## PROBLEM DETAILS
The listing, minus its pictures, is to be given again exactly.

## DATA
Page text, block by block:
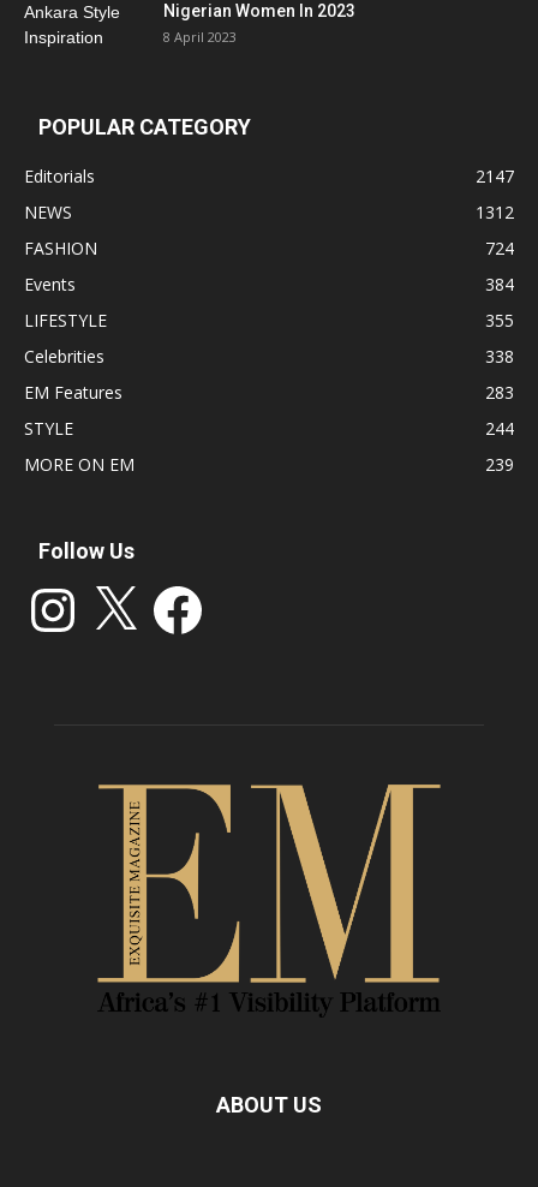
Nigerian Women In 2023
8 April 2023
POPULAR CATEGORY
Editorials
2147
NEWS
1312
FASHION
724
Events
384
LIFESTYLE
355
Celebrities
338
EM Features
283
STYLE
244
MORE ON EM
239
Follow Us
Instagram Facebook
ABOUT US
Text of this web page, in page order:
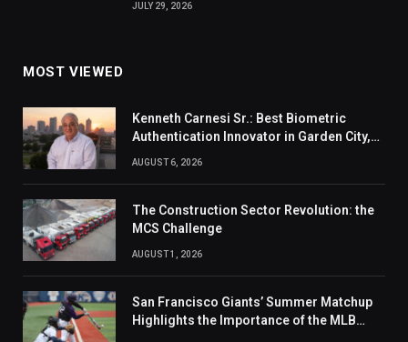
JULY 29, 2026
MOST VIEWED
Kenneth Carnesi Sr.: Best Biometric
Authentication Innovator in Garden City,
New York of 2026
AUGUST 6, 2026
The Construction Sector Revolution: the
MCS Challenge
AUGUST 1, 2026
San Francisco Giants’ Summer Matchup
Highlights the Importance of the MLB
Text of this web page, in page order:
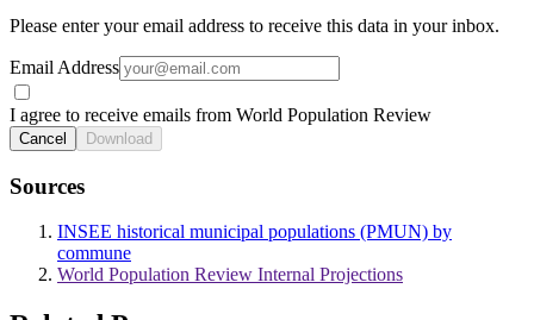
Please enter your email address to receive this data in your inbox.
Email Address
I agree to receive emails from World Population Review
Cancel Download
Sources
INSEE historical municipal populations (PMUN) by
commune
World Population Review Internal Projections

## SOLUTION TO THIS PROBLEM
Page text, block by block:
Nigerian Women In 2023
8 April 2023
POPULAR CATEGORY
Editorials
2147
NEWS
1312
FASHION
724
Events
384
LIFESTYLE
355
Celebrities
338
EM Features
283
STYLE
244
MORE ON EM
239
Follow Us
Instagram Facebook
ABOUT US
Text of this web page, in page order:
JULY 29, 2026
MOST VIEWED
Kenneth Carnesi Sr.: Best Biometric
Authentication Innovator in Garden City,
New York of 2026
AUGUST 6, 2026
The Construction Sector Revolution: the
MCS Challenge
AUGUST 1, 2026
San Francisco Giants’ Summer Matchup
Highlights the Importance of the MLB
Text of this web page, in page order:
Please enter your email address to receive this data in your inbox.
Email Address
I agree to receive emails from World Population Review
Cancel Download
Sources
INSEE historical municipal populations (PMUN) by
commune
World Population Review Internal Projections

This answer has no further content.